== WHAT THE TASK REQUIRES ==
Only the lines from the beginning of the entries through the one with "in a simple" should be written out, please, exactly and without any pictures.

____ INFORMATION

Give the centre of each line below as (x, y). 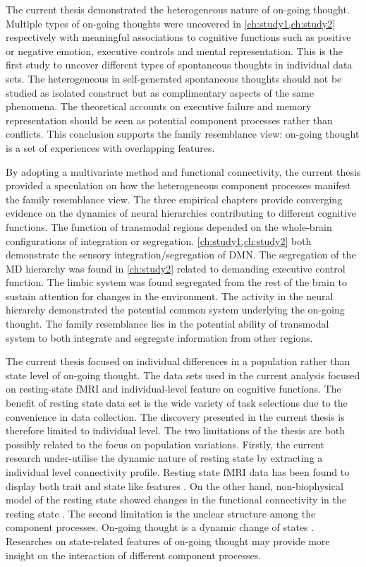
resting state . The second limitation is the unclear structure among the (161, 513)
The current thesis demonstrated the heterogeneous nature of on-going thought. (178, 9)
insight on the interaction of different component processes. (134, 555)
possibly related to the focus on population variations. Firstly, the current (165, 444)
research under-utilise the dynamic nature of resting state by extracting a (164, 458)
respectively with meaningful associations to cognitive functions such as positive (178, 37)
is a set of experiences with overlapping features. (110, 147)
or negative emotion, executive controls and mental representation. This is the (174, 50)
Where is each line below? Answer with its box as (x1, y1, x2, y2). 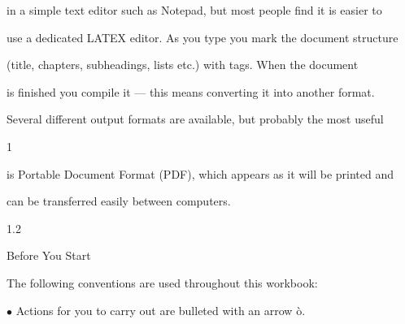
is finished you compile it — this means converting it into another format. (7, 83, 375, 100)
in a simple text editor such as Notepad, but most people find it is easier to (7, 2, 382, 18)
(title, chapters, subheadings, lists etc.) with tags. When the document (7, 56, 359, 73)
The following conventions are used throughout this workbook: (7, 274, 318, 291)
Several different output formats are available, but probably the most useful (7, 110, 384, 127)
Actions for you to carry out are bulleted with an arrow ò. (15, 301, 306, 318)
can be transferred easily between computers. (7, 192, 231, 210)
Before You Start (7, 247, 91, 264)
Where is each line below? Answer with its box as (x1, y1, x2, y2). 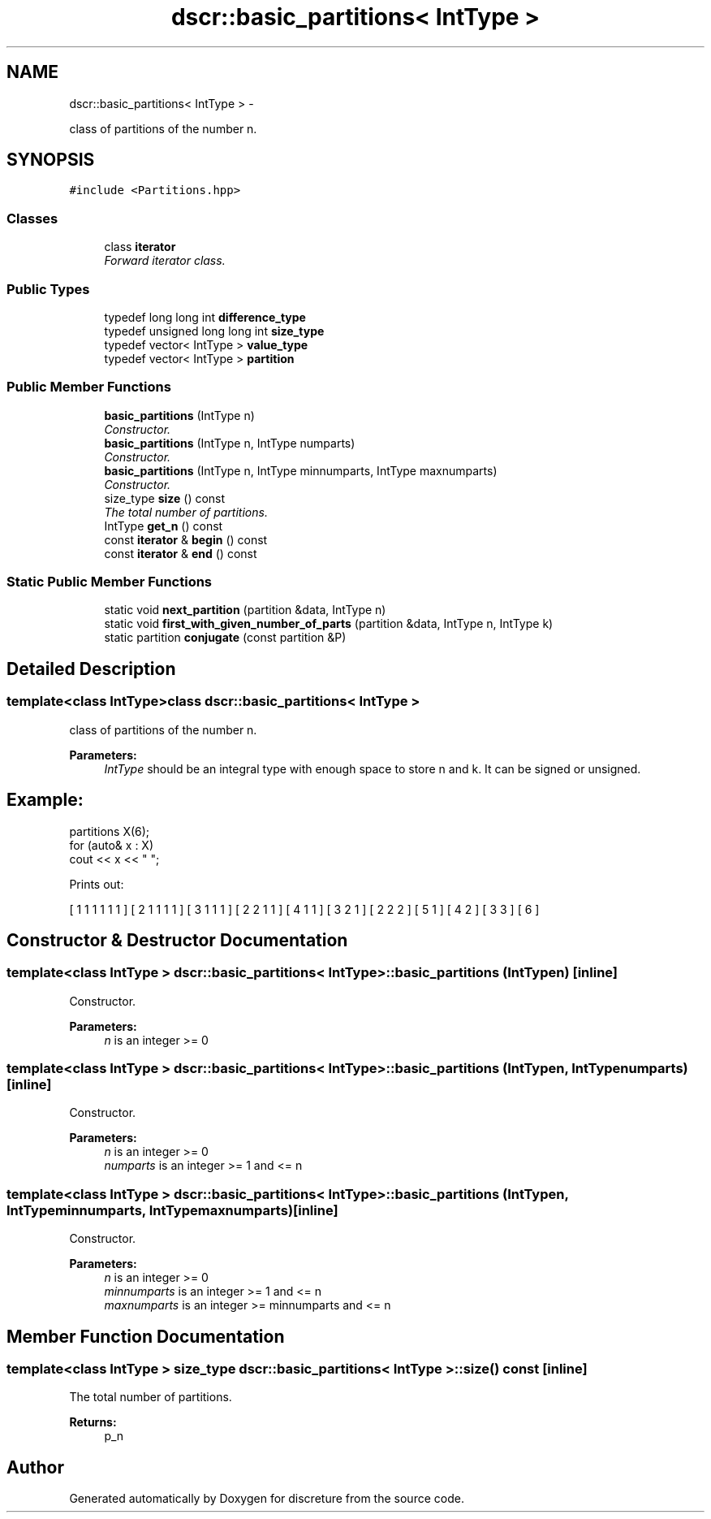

________

== TASK OUTPUT ==
Give the centre of each line below as (x, y). 
resting state . The second limitation is the unclear structure among the (161, 513)
The current thesis demonstrated the heterogeneous nature of on-going thought. (178, 9)
insight on the interaction of different component processes. (134, 555)
possibly related to the focus on population variations. Firstly, the current (165, 444)
research under-utilise the dynamic nature of resting state by extracting a (164, 458)
respectively with meaningful associations to cognitive functions such as positive (178, 37)
is a set of experiences with overlapping features. (110, 147)
or negative emotion, executive controls and mental representation. This is the (174, 50)
Where is each line below? Answer with its box as (x1, y1, x2, y2). 
is finished you compile it — this means converting it into another format. (7, 83, 375, 100)
in a simple text editor such as Notepad, but most people find it is easier to (7, 2, 382, 18)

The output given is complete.